Pourtant pour nombre d’exégètes toute représentation peut sûrement pouvoir être reconnue comme une forme de traduction de la pensée par des relations de correspondance (concepts, images, règles, etc) et par des signes (ou des réseaux de signes) d’une réalité physique, voir conceptuelle.

La peinture et l’art en général sont un moyen utilisé par bien des artistes pour exprimer une vision particulière de la réalité. Elle illustre souvent par des symboles et des idées synthétiques une part de l’univers méta-sensible qui ne peut, directement, être exprimée par la conceptualisation scientifique. Ce peut donc être une réalité authentique revue et traduite par cet artiste. Biensur nous avons le nez dans la merde, ou tout au moins trop au-dessus de l’assiette pour se faire une idée de l’univers dans lequel est le monde qui contient le pays dans une région duquel il y a une ville où au croisement de deux rues, il y a le restaurant dans la salle à manger duquel nous sommes attablés avec d’autres mangeurs pour allons notre soupe. D’où l’intérêt d’une bonne éducation, qui vous pousse à vous tenir bien droit à table et de porter votre cuillère à la bouche. Mais une œuvre a souvent plus d’ambition que d’être le reflet d’une bonne éducation ou de s’appliquer à une simple représentation qui n’en est finalement que le point de départ.

Doit-on subir ce cauchemar? Pourquoi le plus grand nombre obéit-il aux ordres de quelques-uns?
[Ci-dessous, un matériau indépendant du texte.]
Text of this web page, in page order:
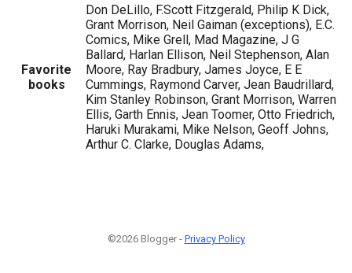
Favorite
books
Don DeLillo, F.Scott Fitzgerald, Philip K Dick,
Grant Morrison, Neil Gaiman (exceptions), E.C.
Comics, Mike Grell, Mad Magazine, J G
Ballard, Harlan Ellison, Neil Stephenson, Alan
Moore, Ray Bradbury, James Joyce, E E
Cummings, Raymond Carver, Jean Baudrillard,
Kim Stanley Robinson, Grant Morrison, Warren
Ellis, Garth Ennis, Jean Toomer, Otto Friedrich,
Haruki Murakami, Mike Nelson, Geoff Johns,
Arthur C. Clarke, Douglas Adams,
©2026 Blogger - Privacy Policy

Si tous les gens qui paient l’impôt sur le revenu et toutes les entreprises qui collectent les impôts indirects cessaient du jour au lendemain de payer ou de collecter l’impôt, le Pouvoir ne pourrait plus être exercé, car il ne pourrait plus payer la fidélité du corps d’exécutants qui le soutient. Nous serions débarrassés de toutes les nuisances que cette "classe" de voleurs qui s’autoproclament et s’auto-reproduisent dans une hiérarchie qui leur est salutaire à satisfaire une auto-redistribution des plus hiérarchiquement et personnellement intéressées (2).

« Le roi se trompe, le peuple paie. » Quintus Horatius Flaccus dit Horace (-65 à -8) (3).

J’ai trouver dans un vieux livre de chansons jauni, aux pages toutes écornées, ce petit texte, qui à sa façon, illustre bien cette citation audacieuse du célèbre poète romain: « Ban des Sauvages. Les sauvages partent en expédition : se taper sur les jambes alternativement et avec ensemble. Ils montent une côte : taper plus lentement. Ils la descendent : plus vite. Ils passent le pont : se taper sur la poitrine avec ensemble. Ils aperçoivent un village : You, You, You. Les habitants du village qui ont peur : Aaaa, Aaaaaa… Les sauvages aiguisent leurs couteaux : se frotter les mains vigoureusement et en mesure. Puis s’arrêtent. Le chef des sauvages donne le signal : Rhâ ! Les sauvages courent vers le village. Massacre général : hurlements, cris. Les sauvages allument le feu pour faire cuire leurs victimes. Bruit de l’allumettes : crac, crac, crac. Le feu a pris : grrrrrrrrr… Le feu s’étend : grondement plus fort. Le feu brûle le village : grondement formidable. Cris de douleur des sauvages. Tout le monde : Ils sont fichus ! »

Jean-Bernard Pouchous - 2008.

Bibliographie :

-1- Alain Blanchard, La comédie de Ménandre, Politique, éthique, esthétique, éd. PU Paris-Sorbonne, coll. Hellenica, 2007.

-2- Victor Basch, L’Individualisme anarchiste, éd. L’Harmattan, coll. Archives Karéline, 2008.

-3- François Villeneuve, Odile Ricoux, Satires de Horace, éd. Belles lettres, coll. Classique en poche, 2002.